Já escrevi nesta coluna sobre marcas nas redes sociais, inspirada pelo livro “Doppelganger”, sobre a associação entre criatividade e instabilidade mental, inspirada pelo “Perigo de estar lúcida”, e, mais recentemente, sobre como as plataformas lucram com o ódio contra as mulheres, após a leitura de “Misoginia na internet”.
Dessa vez, pensei em indicar o que li nos últimos meses que me convidou a refletir sobre o que eu não pensaria no modo automático. Quem sabe inspire outras a descobrir ou explorar novas leituras:
Para pensar o papel da comida:
“Comida comum“, da brasileira Neide Rigo (Editora UBU), faz a gente ponderar sobre as relações mediadas pela comida. Defensora das panc (plantas alimentícias não convencionais), ela reflete não apenas sobre a comida que a gente cozinha, mas a que a gente semeia e escolhe comer vivendo nas grandes cidades.
Para encontrar ternura como contraponto à brutalidade:
“Notas ordinárias”, da americana Christina Sharpe (Fósforo Editora), navega por muitos espaços, afinal, é composto de 248 fragmentos sobre a relação da autora com a mãe, sobre arte, livros, negritude, memória e construção de amor-próprio.
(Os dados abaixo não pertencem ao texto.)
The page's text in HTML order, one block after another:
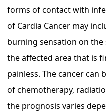
forms of contact with
of Cardia Cancer may
burning sensation on the
the affected area that is
painless. The cancer can
of chemotherapy,
the prognosis varies
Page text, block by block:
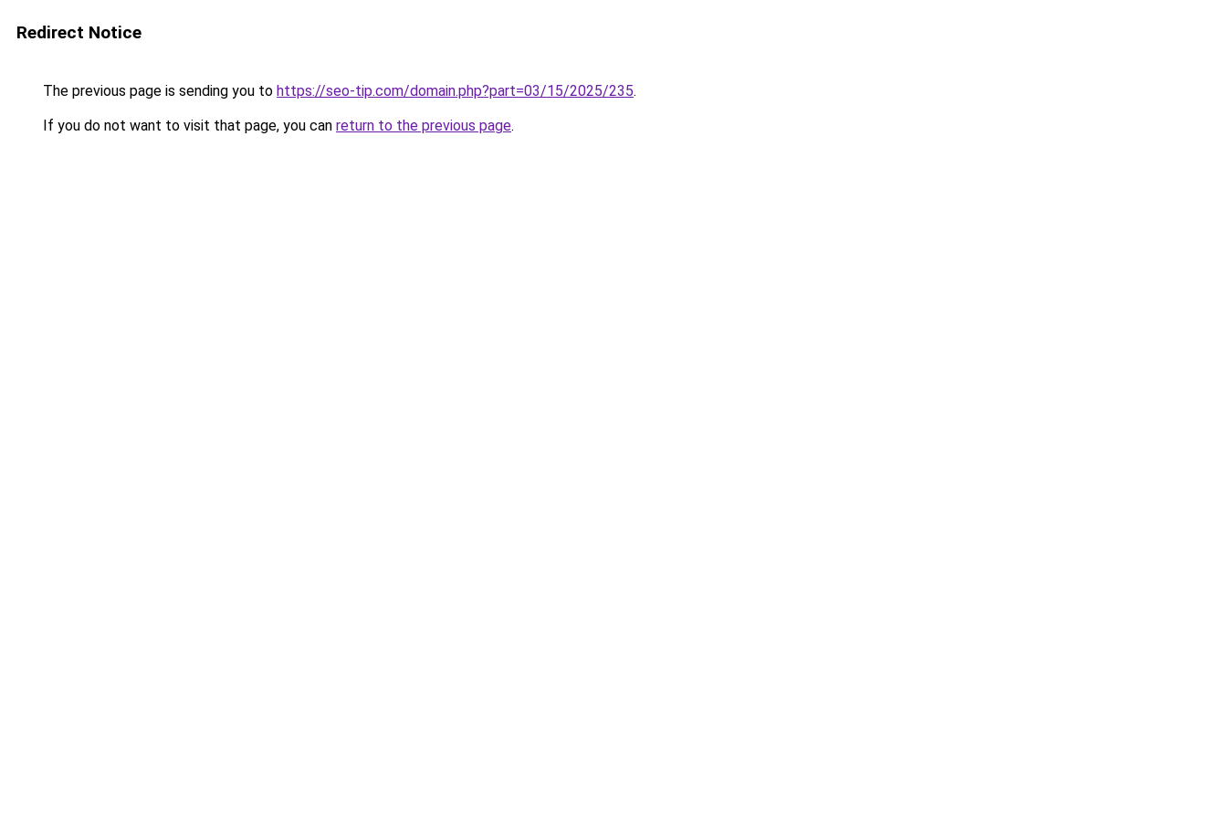
Redirect Notice
The previous page is sending you to https://seo-tip.com/domain.php?part=03/15/2025/235.
If you do not want to visit that page, you can return to the previous page.
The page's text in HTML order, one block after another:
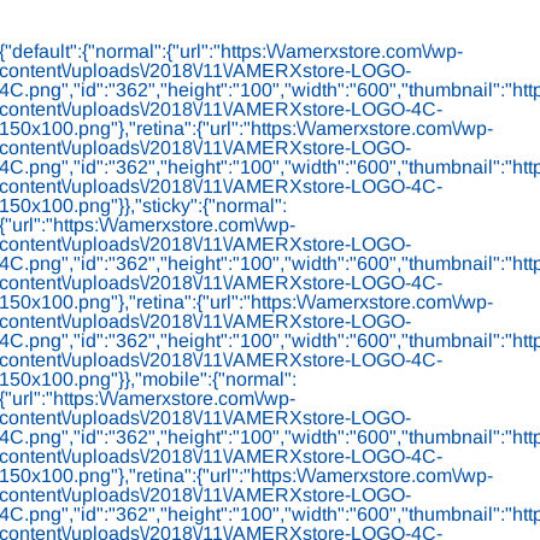
to
content
{"default":{"normal":{"url":"https:\/\/amerxstore.com\/wp-
content\/uploads\/2018\/11\/AMERXstore-LOGO-
content\/uploads\/2018\/11\/AMERXstore-LOGO-4C-
150x100.png"},"retina":{"url":"https:\/\/amerxstore.com\/wp-
content\/uploads\/2018\/11\/AMERXstore-LOGO-
content\/uploads\/2018\/11\/AMERXstore-LOGO-4C-
150x100.png"}},"sticky":{"normal":
{"url":"https:\/\/amerxstore.com\/wp-
content\/uploads\/2018\/11\/AMERXstore-LOGO-
content\/uploads\/2018\/11\/AMERXstore-LOGO-4C-
150x100.png"},"retina":{"url":"https:\/\/amerxstore.com\/wp-
content\/uploads\/2018\/11\/AMERXstore-LOGO-
content\/uploads\/2018\/11\/AMERXstore-LOGO-4C-
150x100.png"}},"mobile":{"normal":
{"url":"https:\/\/amerxstore.com\/wp-
content\/uploads\/2018\/11\/AMERXstore-LOGO-
content\/uploads\/2018\/11\/AMERXstore-LOGO-4C-
150x100.png"},"retina":{"url":"https:\/\/amerxstore.com\/wp-
content\/uploads\/2018\/11\/AMERXstore-LOGO-
content\/uploads\/2018\/11\/AMERXstore-LOGO-4C-
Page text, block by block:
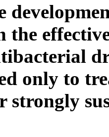
the
only to
strongly
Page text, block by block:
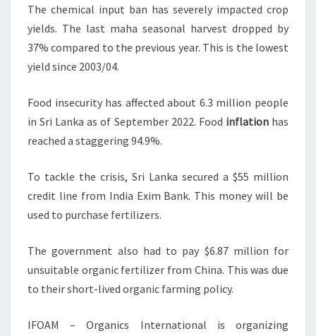
The chemical input ban has severely impacted crop
yields. The last maha seasonal harvest dropped by
37% compared to the previous year. This is the lowest
yield since 2003/04.
Food insecurity has affected about 6.3 million people
in Sri Lanka as of September 2022. Food inflationhas
reached a staggering 94.9%.
To tackle the crisis, Sri Lanka secured a $55 million
credit line from India Exim Bank. This money will be
used to purchase fertilizers.
The government also had to pay $6.87 million for
unsuitable organic fertilizer from China. This was due
to their short-lived organic farming policy.
IFOAM – Organics International is organizing
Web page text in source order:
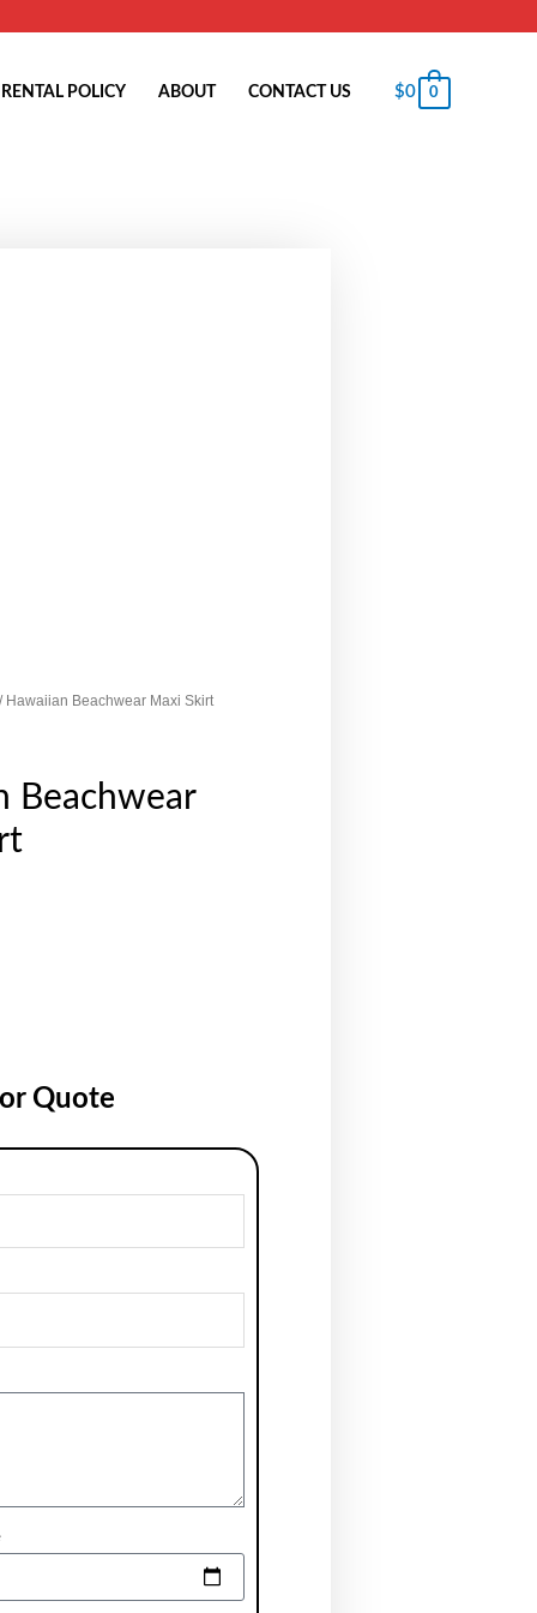
RENTAL POLICY ABOUT CONTACT US $0 0
Hawaiian Beachwear Maxi Skirt
Beachwear
Quote
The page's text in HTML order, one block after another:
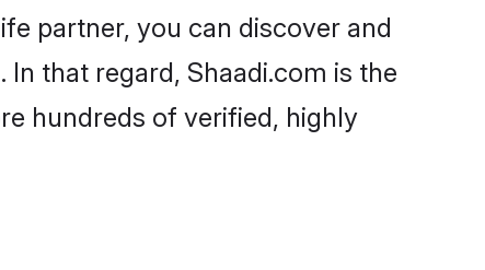
partner, you can discover and
that regard, Shaadi.com is the
hundreds of verified, highly
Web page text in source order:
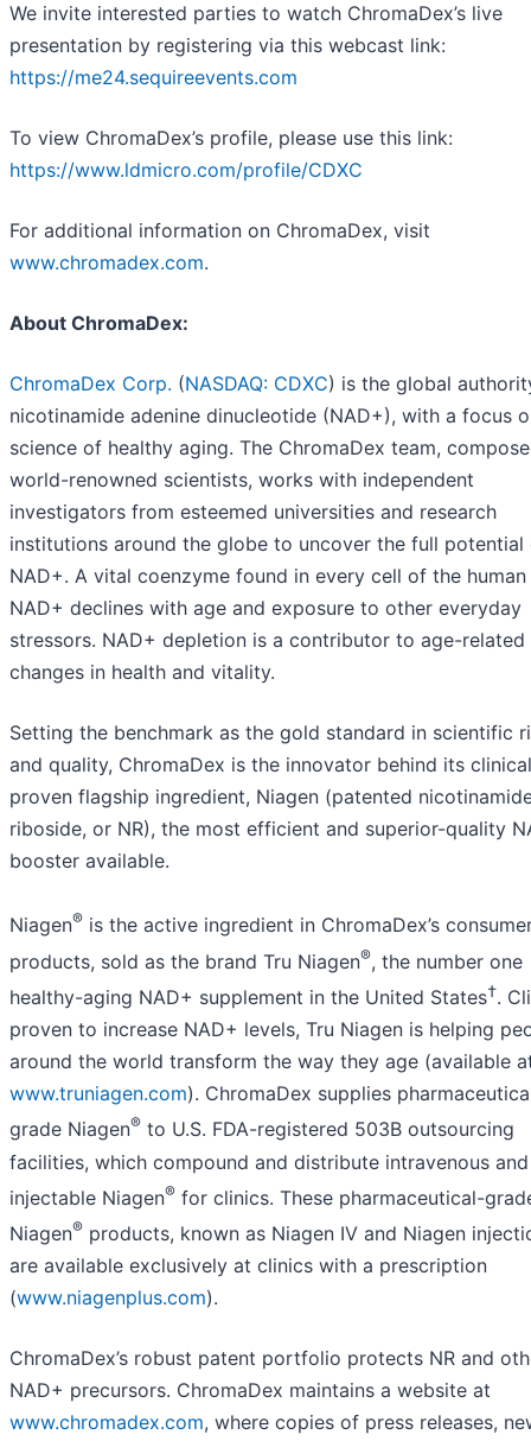
We invite interested parties to watch ChromaDex’s live
presentation by registering via this webcast link:
https://me24.sequireevents.com
To view ChromaDex’s profile, please use this link:
https://www.ldmicro.com/profile/CDXC
For additional information on ChromaDex, visit
www.chromadex.com.
About ChromaDex:
ChromaDex Corp. (NASDAQ: CDXC) is the global
nicotinamide adenine dinucleotide (NAD+), with a focus
science of healthy aging. The ChromaDex team,
world-renowned scientists, works with independent
investigators from esteemed universities and research
institutions around the globe to uncover the full potential
NAD+. A vital coenzyme found in every cell of the
NAD+ declines with age and exposure to other everyday
stressors. NAD+ depletion is a contributor to age-related
changes in health and vitality.
Setting the benchmark as the gold standard in scientific
and quality, ChromaDex is the innovator behind its
proven flagship ingredient, Niagen (patented
riboside, or NR), the most efficient and superior-quality
booster available.
Niagen® is the active ingredient in ChromaDex’s
products, sold as the brand Tru Niagen®, the number one
healthy-aging NAD+ supplement in the United States†.
proven to increase NAD+ levels, Tru Niagen is helping
around the world transform the way they age (available
www.truniagen.com). ChromaDex supplies
grade Niagen® to U.S. FDA-registered 503B outsourcing
facilities, which compound and distribute intravenous and
injectable Niagen® for clinics. These pharmaceutical-
Niagen® products, known as Niagen IV and Niagen
are available exclusively at clinics with a prescription
(www.niagenplus.com).
ChromaDex’s robust patent portfolio protects NR and
NAD+ precursors. ChromaDex maintains a website at
www.chromadex.com, where copies of press releases,
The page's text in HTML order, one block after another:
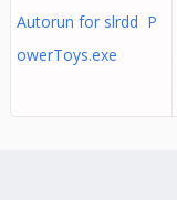
Autorun for slrdd P
owerToys.exe
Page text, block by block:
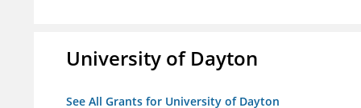
University of Dayton
See All Grants for University of Dayton
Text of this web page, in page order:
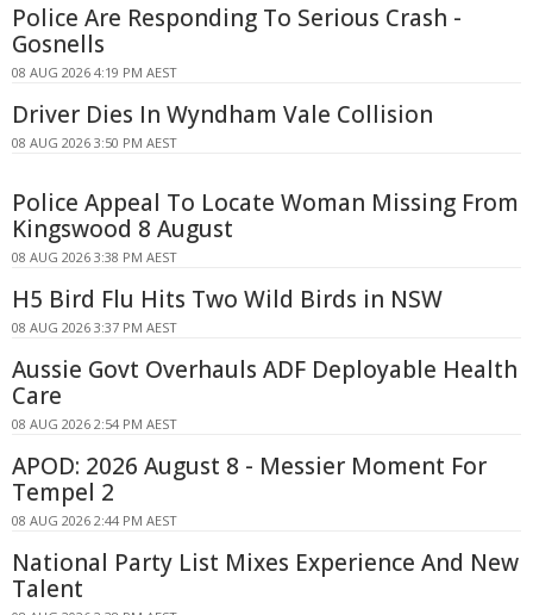
Police Are Responding To Serious Crash -
Gosnells
08 AUG 2026 4:19 PM AEST
Driver Dies In Wyndham Vale Collision
08 AUG 2026 3:50 PM AEST
Police Appeal To Locate Woman Missing From
Kingswood 8 August
08 AUG 2026 3:38 PM AEST
H5 Bird Flu Hits Two Wild Birds in NSW
08 AUG 2026 3:37 PM AEST
Aussie Govt Overhauls ADF Deployable Health
Care
08 AUG 2026 2:54 PM AEST
APOD: 2026 August 8 - Messier Moment For
Tempel 2
08 AUG 2026 2:44 PM AEST
National Party List Mixes Experience And New
Talent

Entre refúgio e inspiração, vale nem que seja pelo prazer de ler uma das grandes intelectuais da atualidade.
Para ir além do binarismo Ocidente-Oriente:
“Soviestão”, da norueguesa Erika Fatland (Editora Âyiné), faz um registro de cinco repúblicas da Ásia Central que se viram independentes após o colapso da União Soviética: Turcomenistão, Cazaquistão, Quirguistão, Tadjiquistão e Uzbequistão. Um recorte histórico, econômico e político, que traz um importante olhar de gênero para quem se interessa por geopolítica.
Para pensar no poder das imagens:
“Políticas da imagem“, da brasileira Giselle Beiguelman (Editora UBU), reflete sobre como as imagens ocuparam um papel protagonista na mediação das relações afetivas, na maneira como experienciamos a vida e, sobretudo, nas disputas políticas.
Para repensar as políticas associadas ao sexo:
“O direito ao sexo“, da bahreinita Amia Srinivasan (Todavia Livros), busca pensar a ética do sexo para além do “consentimento”, ou como a filósofa enquadra “indagar que forças estão por trás do ‘sim’ de uma mulher; e o que esse ‘sim’ revela sobre o sexo”.
Para refletir as lacunas da memória:
“Os amnésicos”, da francesa-alemã Géraldine Schwarz (Editora Âyiné), retraça o histórico do avô da autora, um mitläufer, ou seja, um dos que colaboraram com o nazismo de forma passiva, por se levar pela corrente do momento. Ao aprofundar sobre os “lapsos” da memória da Europa, ela examina como podem ter contribuído para o momento fragilizado da democracia atual.